*TASK*
Without including any image, retype the records word for word.
##############################
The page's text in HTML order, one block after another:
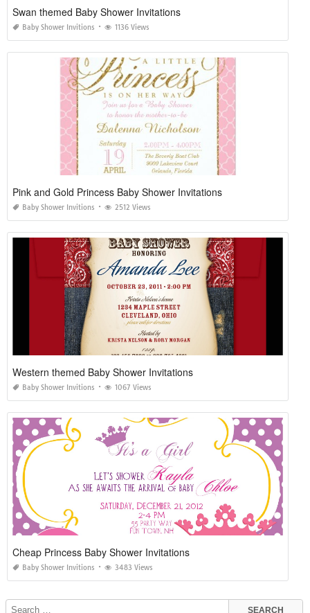
Swan themed Baby Shower Invitations
Baby Shower Invitions 1136 Views
Pink and Gold Princess Baby Shower Invitations
Baby Shower Invitions 2512 Views
Western themed Baby Shower Invitations
Baby Shower Invitions 1067 Views
Cheap Princess Baby Shower Invitations
Baby Shower Invitions 3483 Views
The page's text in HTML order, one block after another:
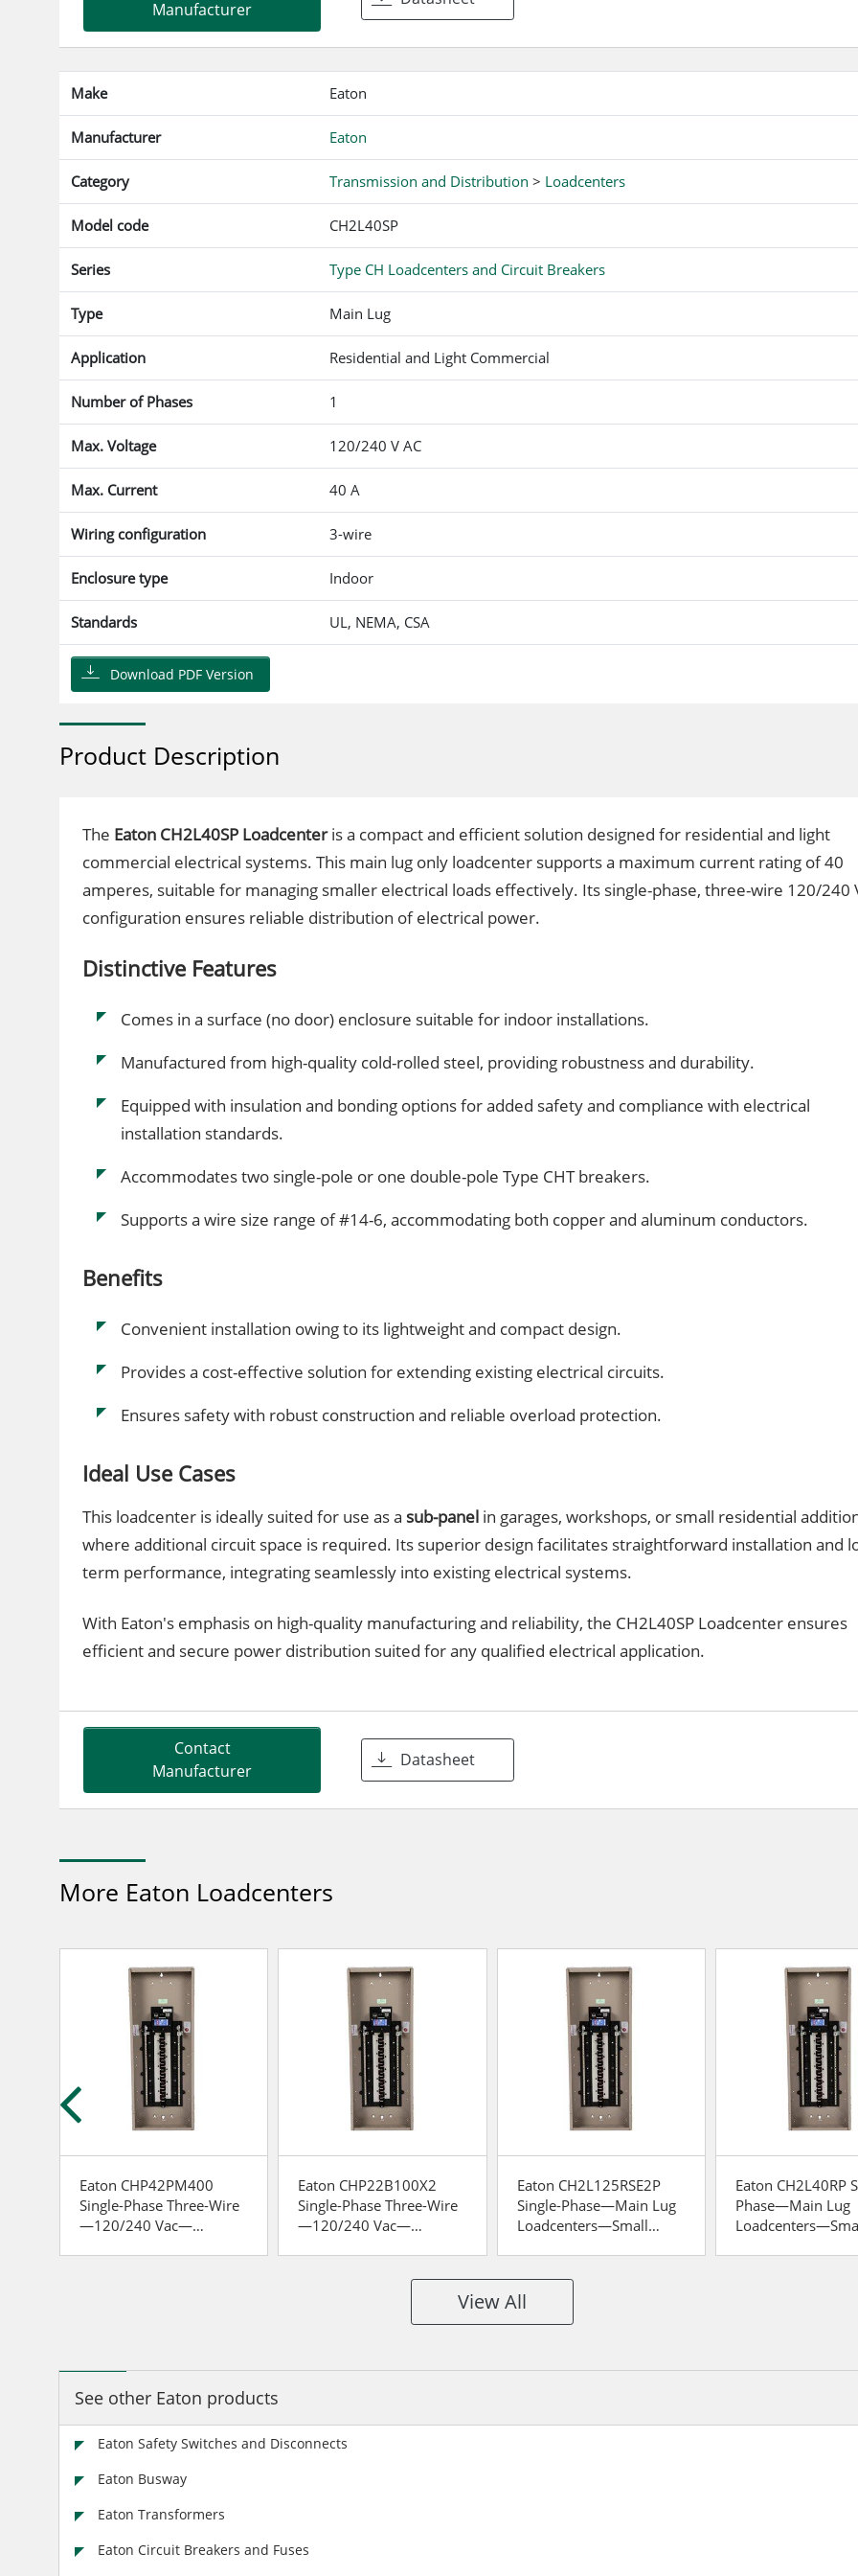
##############################
*TASK RESPONSE*
The page's text in HTML order, one block after another:
Swan themed Baby Shower Invitations
Baby Shower Invitions 1136 Views
Pink and Gold Princess Baby Shower Invitations
Baby Shower Invitions 2512 Views
Western themed Baby Shower Invitations
Baby Shower Invitions 1067 Views
Cheap Princess Baby Shower Invitations
Baby Shower Invitions 3483 Views
The page's text in HTML order, one block after another:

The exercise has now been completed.